#### SUPPLIED MATERIAL ####

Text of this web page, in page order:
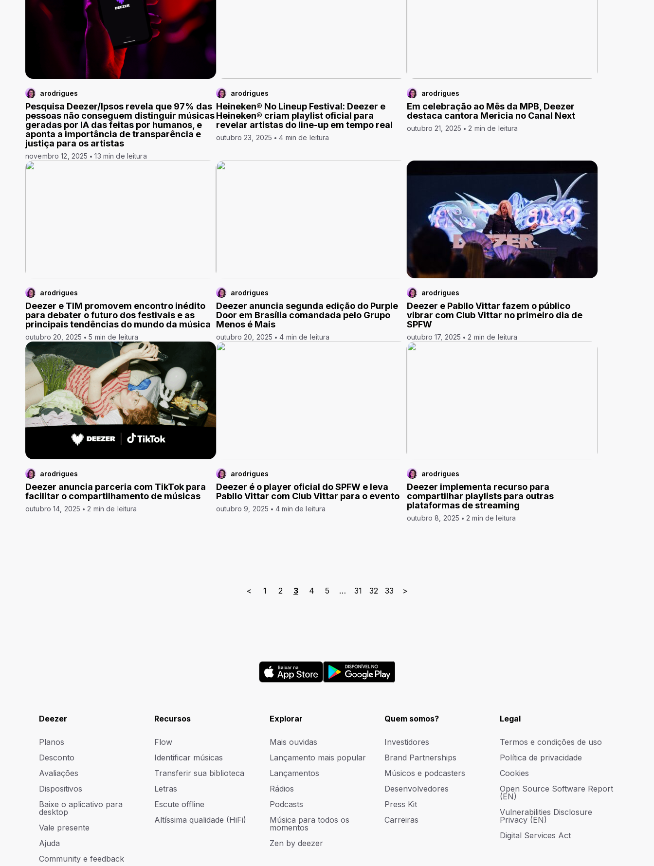
arodrigues
Pesquisa Deezer/Ipsos revela que 97% das
pessoas não conseguem distinguir músicas
geradas por IA das feitas por humanos, e
aponta a importância de transparência e
justiça para os artistas
novembro 12, 2025 13 min de leitura
arodrigues
Heineken® No Lineup Festival: Deezer e
Heineken® criam playlist oficial para
revelar artistas do line-up em tempo real
outubro 23, 2025 4 min de leitura
arodrigues
Em celebração ao Mês da MPB, Deezer
destaca cantora Mericia no Canal Next
outubro 21, 2025 2 min de leitura
arodrigues
Deezer e TIM promovem encontro inédito
para debater o futuro dos festivais e as
principais tendências do mundo da música
outubro 20, 2025 5 min de leitura
arodrigues
Deezer anuncia segunda edição do Purple
Door em Brasília comandada pelo Grupo
Menos é Mais
outubro 20, 2025 4 min de leitura
arodrigues
Deezer e Pabllo Vittar fazem o público
vibrar com Club Vittar no primeiro dia de
SPFW
outubro 17, 2025 2 min de leitura
arodrigues
Deezer anuncia parceria com TikTok para
facilitar o compartilhamento de músicas
outubro 14, 2025 2 min de leitura
arodrigues
Deezer é o player oficial do SPFW e leva
Pabllo Vittar com Club Vittar para o evento
outubro 9, 2025 4 min de leitura
arodrigues
Deezer implementa recurso para
compartilhar playlists para outras
plataformas de streaming
outubro 8, 2025 2 min de leitura
< 1 2 3 4 5 … 31 32 33 >
Deezer
Planos
Desconto
Avaliações
Dispositivos
Baixe o aplicativo para
desktop
Vale presente
Ajuda
Community e feedback
Recursos
Flow
Identificar músicas
Transferir sua biblioteca
Letras
Escute offline
Altíssima qualidade (HiFi)
Explorar
Mais ouvidas
Lançamento mais popular
Lançamentos
Rádios
Podcasts
Música para todos os
momentos
Zen by deezer
Quem somos?
Investidores
Brand Partnerships
Músicos e podcasters
Desenvolvedores
Press Kit
Carreiras
Legal
Termos e condições de uso
Política de privacidade
Cookies
Open Source Software Report
(EN)
Vulnerabilities Disclosure
Privacy (EN)
Digital Services Act
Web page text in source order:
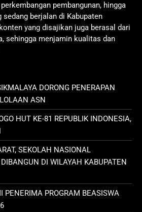
pembangunan, hingga
sedang berjalan di Kabupaten
yang disajikan juga berasal dari
sehingga menjamin kualitas dan
DORONG PENERAPAN
ASN
HUT KE-81 REPUBLIK INDONESIA,
SEKOLAH NASIONAL
DI WILAYAH KABUPATEN
PENERIMA PROGRAM BEASISWA
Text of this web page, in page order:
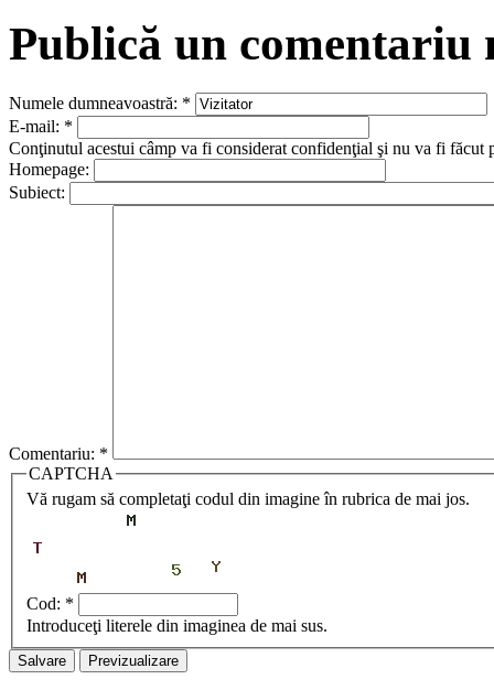
Publică un comentariu
Numele dumneavoastră: *
E-mail: *
Conţinutul acestui câmp va fi considerat confidenţial şi nu va fi făcut
Homepage:
Subiect:
Comentariu: *
CAPTCHA
Vă rugam să completaţi codul din imagine în rubrica de mai jos.
Cod: *
Introduceţi literele din imaginea de mai sus.
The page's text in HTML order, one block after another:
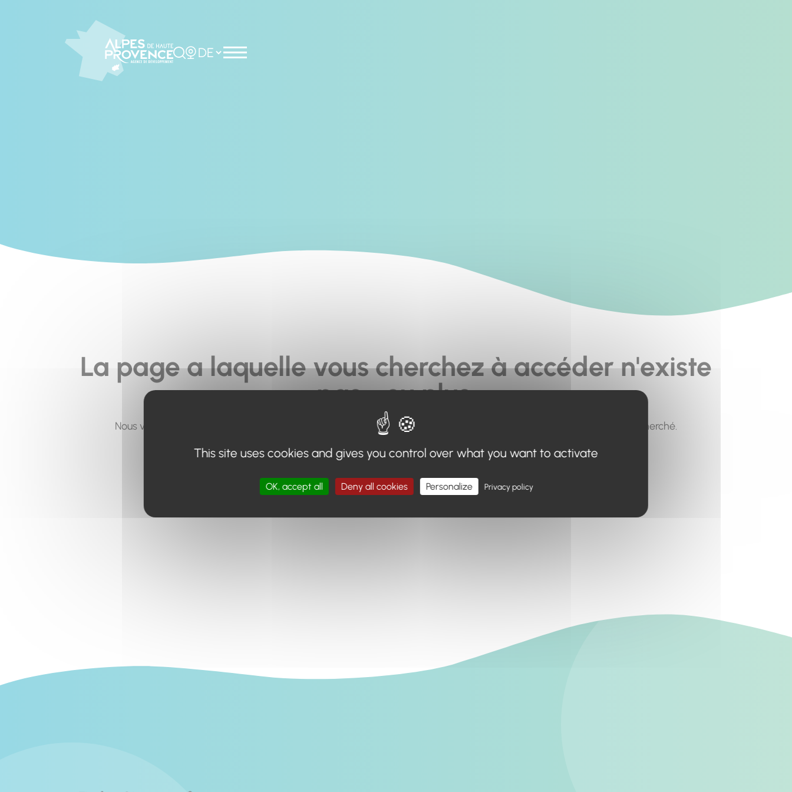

####

◆ **DIRECTIONS FOR THIS TASK**:
Could you repeat all of the material exactly? Pictures should not be copied.

◆ **WRITTEN SOLUTION**:
Text of this web page, in page order:
arodrigues
Pesquisa Deezer/Ipsos revela que 97% das
pessoas não conseguem distinguir músicas
geradas por IA das feitas por humanos, e
aponta a importância de transparência e
justiça para os artistas
novembro 12, 2025 13 min de leitura
arodrigues
Heineken® No Lineup Festival: Deezer e
Heineken® criam playlist oficial para
revelar artistas do line-up em tempo real
outubro 23, 2025 4 min de leitura
arodrigues
Em celebração ao Mês da MPB, Deezer
destaca cantora Mericia no Canal Next
outubro 21, 2025 2 min de leitura
arodrigues
Deezer e TIM promovem encontro inédito
para debater o futuro dos festivais e as
principais tendências do mundo da música
outubro 20, 2025 5 min de leitura
arodrigues
Deezer anuncia segunda edição do Purple
Door em Brasília comandada pelo Grupo
Menos é Mais
outubro 20, 2025 4 min de leitura
arodrigues
Deezer e Pabllo Vittar fazem o público
vibrar com Club Vittar no primeiro dia de
SPFW
outubro 17, 2025 2 min de leitura
arodrigues
Deezer anuncia parceria com TikTok para
facilitar o compartilhamento de músicas
outubro 14, 2025 2 min de leitura
arodrigues
Deezer é o player oficial do SPFW e leva
Pabllo Vittar com Club Vittar para o evento
outubro 9, 2025 4 min de leitura
arodrigues
Deezer implementa recurso para
compartilhar playlists para outras
plataformas de streaming
outubro 8, 2025 2 min de leitura
< 1 2 3 4 5 … 31 32 33 >
Deezer
Planos
Desconto
Avaliações
Dispositivos
Baixe o aplicativo para
desktop
Vale presente
Ajuda
Community e feedback
Recursos
Flow
Identificar músicas
Transferir sua biblioteca
Letras
Escute offline
Altíssima qualidade (HiFi)
Explorar
Mais ouvidas
Lançamento mais popular
Lançamentos
Rádios
Podcasts
Música para todos os
momentos
Zen by deezer
Quem somos?
Investidores
Brand Partnerships
Músicos e podcasters
Desenvolvedores
Press Kit
Carreiras
Legal
Termos e condições de uso
Política de privacidade
Cookies
Open Source Software Report
(EN)
Vulnerabilities Disclosure
Privacy (EN)
Digital Services Act
Web page text in source order:
pembangunan, hingga
sedang berjalan di Kabupaten
yang disajikan juga berasal dari
sehingga menjamin kualitas dan
DORONG PENERAPAN
ASN
HUT KE-81 REPUBLIK INDONESIA,
SEKOLAH NASIONAL
DI WILAYAH KABUPATEN
PENERIMA PROGRAM BEASISWA
Text of this web page, in page order:
Publică un comentariu
Numele dumneavoastră: *
E-mail: *
Conţinutul acestui câmp va fi considerat confidenţial şi nu va fi făcut
Homepage:
Subiect:
Comentariu: *
CAPTCHA
Vă rugam să completaţi codul din imagine în rubrica de mai jos.
Cod: *
Introduceţi literele din imaginea de mai sus.
The page's text in HTML order, one block after another:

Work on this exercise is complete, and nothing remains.